Quando falamos em enfermaria, nos referimos a um setor de internação sem monitoração contínua dos parâmetros vitais e sem a presença constante do médico. Isso independe da quantidade de leitos por quarto, a despeito dos aspectos mercantis muitas vezes associados a essa definição (um apartamento particular em um hospital de luxo continua sendo, do ponto de vista médico, “enfermaria”). Nas unidades de terapia intensiva, que atendem a doentes gravemente enfermos ou potencialmente instáveis, há a presença constante do médico, monitoração contínua e maior proporção de outros profissionais de saúde e outros recursos.
O pronto-socorro, este antro de estresse, conflitos, pacientes pitizando, acompanhantes surtados e ameaças de processo, mereceria um texto próprio, tamanha a confusão gerada pela sua procura indevida e por demandas impróprias baseadas em ignorância e egoísmo.
Adiantando o que todos os médicos gostariam que o mundo soubesse: o pronto-socorro serve para atender casos potencialmente graves, de doenças agudas (de instalação muito recente), com risco de morte ou algum grau de incapacidade.

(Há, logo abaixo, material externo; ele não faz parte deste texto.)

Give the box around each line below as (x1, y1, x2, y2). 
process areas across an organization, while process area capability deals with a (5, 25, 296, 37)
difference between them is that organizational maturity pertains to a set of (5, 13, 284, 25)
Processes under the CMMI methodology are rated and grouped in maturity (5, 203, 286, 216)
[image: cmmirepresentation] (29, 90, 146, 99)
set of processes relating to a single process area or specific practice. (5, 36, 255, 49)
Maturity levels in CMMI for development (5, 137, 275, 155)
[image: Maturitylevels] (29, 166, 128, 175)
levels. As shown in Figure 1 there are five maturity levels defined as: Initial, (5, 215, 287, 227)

Ao procurarmos o PS para “ver como está o diabetes” (“à noite, porque a fila é menor”), “fazer check-up”, investigar aquela dor nas costas que nos incomoda há um mês e meio (e hoje, às três da manhã, decidimos que “não aguentamos mais”), pedir atestado para matar o trabalho ou “aproveitar que viemos trazer nosso filho e já ‘dar uma olhada’ nessa manchinha que apareceu na pele”, certamente estamos reduzindo as chances de vida do camarada que está infartando em silêncio ao nosso lado e vai ter que esperar (preciosos) minutos a mais por nossa causa.

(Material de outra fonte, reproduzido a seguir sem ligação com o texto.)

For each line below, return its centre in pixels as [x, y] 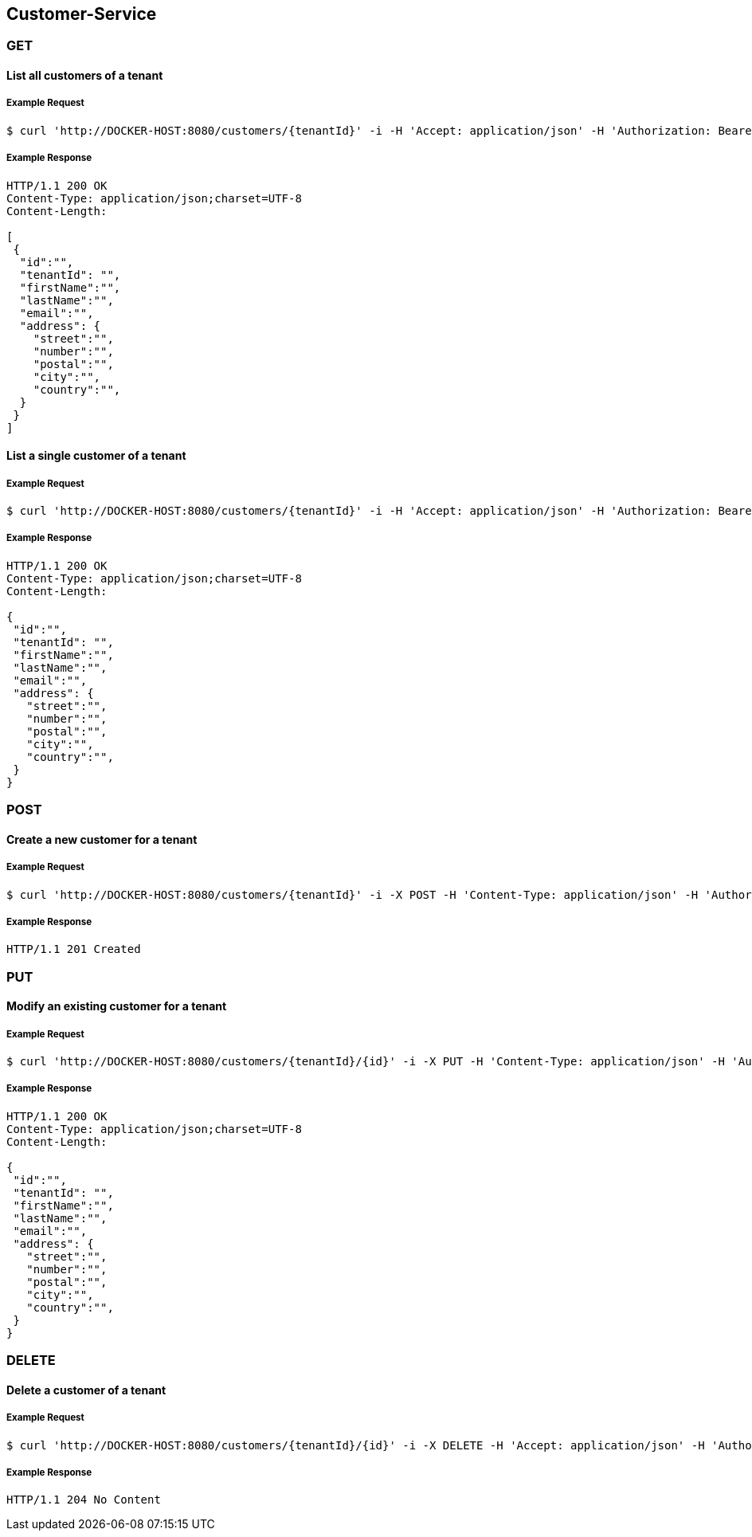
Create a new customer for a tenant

Por isso, no Pronto Socorro, o atendimento deve ser o mais rápido e objetivo possível, com história e exame clínico focados na queixa principal, assim como a solicitação de exames complementares – que devem ter indicação clara de acordo com as hipóteses diagnósticas. (Não, não dá pra “aproveitar e já ver como anda o colesterol”).
Se o médico investigar cada pequena queixa e der espaço a essas demandas impróprias, alongando a consulta e aumentando o tempo de espera, ele não está sendo atencioso e prestativo, mas sim protagonizando má-prática médica. Está fazendo errado (além de validar a desinformação e o uso indevido dos recursos).
E, sim, é consenso entre médicos e outros profissionais de saúde que os pacientes mais irritadiços e revoltados com o tempo de espera e com a brevidade do atendimento são os que têm maior probabilidade de não estarem doentes, e/ou terem procurado o PS indevidamente, por afecções sem o menor sinal de gravidade ou por interesses escusos. Com alta sensibilidade e especificidade.
LUCAS PEDRUCCI
Gaúcho expatriado, Lucas Pedrucci é pianista aposentado, jogador de rugby em fim de carreira, ex-oficial da FAB, paraquedista das categorias de base e meditante wannabe. Seu principal hobby é a Medicina, que estudou na USP e tem praticado no Hospital das Clínicas.